While I don’t have any accurate figures on what percentage of these half billion PCs are in enterprises and other businesses, I think it’s fair to say that most of them are still in businesses. Anecdotally, XP machines are to PCs as BlackBerries are to smartphones, not systems that individuals choose for themselves but rather machines that are pushed on them by employers.

With Windows 8, Microsoft is pushing a new world of the consumerization of IT and of Bring Your Own Device (BYOD), two concepts that were basically science fiction in the superglued USB port days of 2001, when XP first shipped. XP has lived through three two-term US presidencies and was most notable in its day for being the OS that finally moved customers off the aging DOS-based Windows 9x codebase that dated back to 1985. This thing isn’t just venerable, it’s ancient history.
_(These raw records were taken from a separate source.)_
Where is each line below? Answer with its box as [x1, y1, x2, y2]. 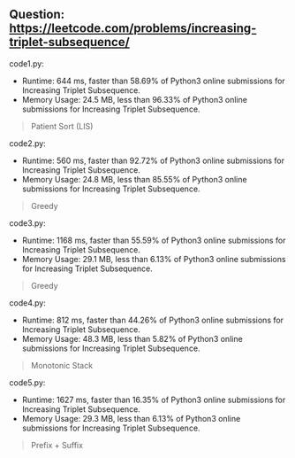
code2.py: [9, 137, 46, 149]
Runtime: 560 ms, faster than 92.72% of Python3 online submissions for [21, 155, 285, 166]
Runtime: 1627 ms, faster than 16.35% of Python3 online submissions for [21, 394, 286, 405]
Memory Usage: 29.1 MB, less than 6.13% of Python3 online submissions [21, 253, 286, 264]
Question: [9, 7, 65, 22]
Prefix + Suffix [30, 439, 84, 450]
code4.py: [9, 297, 46, 308]
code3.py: [9, 217, 46, 229]

But it is perhaps somewhat ironic that XP’s continued popularity—if we might call it that—is at least partially the fault of Windows 8, which does aim very high with its modern ideals: a touch-centric UI that is optimized for tablets and seems aimed at killing off the desktop environment that is so familiar and dear to Windows users. Here we are in the last year of XP’s lifecycle, and Microsoft has released a version of Windows that virtually no XP user seems particularly interested in.

This is short-sighted, I think. The initial version of Windows 8 actually includes a wide range of improvements to the desktop environment, and as I’ve written in the past, the delta between Windows 7 and Windows 8 is easily as big as that between Windows Vista and Windows 7; this is a legitimately excellent Windows upgrade, even for those not particularly interested in touching their PC screens. And as I noted in "Microsoft Makes Its Case for Windows 8.1 in Business," the coming update to Windows 8 is even better still, especially for businesses. Plus it really does ease the previously awkward transitions between the old desktop environment and the new “Modern” mobile environment.
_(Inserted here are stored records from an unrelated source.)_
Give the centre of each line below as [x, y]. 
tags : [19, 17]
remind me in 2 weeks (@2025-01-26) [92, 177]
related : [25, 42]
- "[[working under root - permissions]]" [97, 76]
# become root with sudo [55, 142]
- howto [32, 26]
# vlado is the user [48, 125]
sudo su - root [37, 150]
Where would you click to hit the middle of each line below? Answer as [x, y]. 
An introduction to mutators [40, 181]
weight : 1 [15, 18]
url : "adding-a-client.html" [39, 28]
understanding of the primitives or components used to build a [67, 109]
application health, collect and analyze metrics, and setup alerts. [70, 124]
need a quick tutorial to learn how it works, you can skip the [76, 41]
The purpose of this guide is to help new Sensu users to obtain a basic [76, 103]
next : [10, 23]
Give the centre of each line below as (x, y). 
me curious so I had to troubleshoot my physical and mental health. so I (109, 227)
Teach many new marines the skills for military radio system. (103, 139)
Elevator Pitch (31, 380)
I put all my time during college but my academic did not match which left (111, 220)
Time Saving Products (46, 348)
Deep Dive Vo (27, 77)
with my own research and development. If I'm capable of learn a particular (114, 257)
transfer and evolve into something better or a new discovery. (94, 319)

My opinions notwithstanding, the transition from XP is proceeding slowly. And while there could certainly be a surge of upgrades in early 2014, I’m starting to wonder if we’re not about to enter some brave (read: foolish) new world in which some businesses trade security for the relative familiarity of XP and its ability to continue working on out-of-date hardware.

This is a situation without much precedence. The closest comparison, perhaps, is the Y2K scare, though I’d argue that these two events are in fact complete opposites. With Y2K, many were forecasting an electronic doomsday scenario in which society crumbled overnight as aging computer systems reverted back in time 100 years, resulting in what I took to be a “Planet of the Apes”-type outcome. The XP expiration is a bit more insidious. Obviously, these PCs will continue to work just fine and will still run much modern software. But equally obviously, many believe that Microsoft will step back from the cliff of this expiration date and offer some minor concession that will result in the firm continuing to offer at least security updates going forward. Should this not happen—and it won’t—these PCs will become increasingly unprotected against electronic attacks over time.
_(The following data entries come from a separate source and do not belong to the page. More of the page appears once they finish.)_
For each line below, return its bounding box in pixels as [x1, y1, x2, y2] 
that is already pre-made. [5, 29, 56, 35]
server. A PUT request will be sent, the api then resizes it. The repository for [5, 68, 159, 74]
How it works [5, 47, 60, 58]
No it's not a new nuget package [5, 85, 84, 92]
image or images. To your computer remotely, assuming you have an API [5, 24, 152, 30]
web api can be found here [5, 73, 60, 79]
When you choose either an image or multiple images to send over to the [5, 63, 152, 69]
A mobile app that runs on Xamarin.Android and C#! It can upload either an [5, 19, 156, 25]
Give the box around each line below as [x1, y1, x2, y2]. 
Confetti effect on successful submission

I’m nervous that businesses either don’t take this threat seriously enough or have determined that the sheer amount of time, effort, and cost that an XP migration would require simply makes this change untenable for the short term, and they’re reacting with a predictable “deer in the headlamps” gaze that could result in a disaster that will in effect be a realization of the Y2K predictions. (Well, without the Dr. Zaius stuff.)

Folks, it’s time to get serious about this migration, and if you’re dead-set against Windows 8 for some reason, Windows 7 is still there for the taking. Don’t be a statistic: Migrate before the clock stops ticking.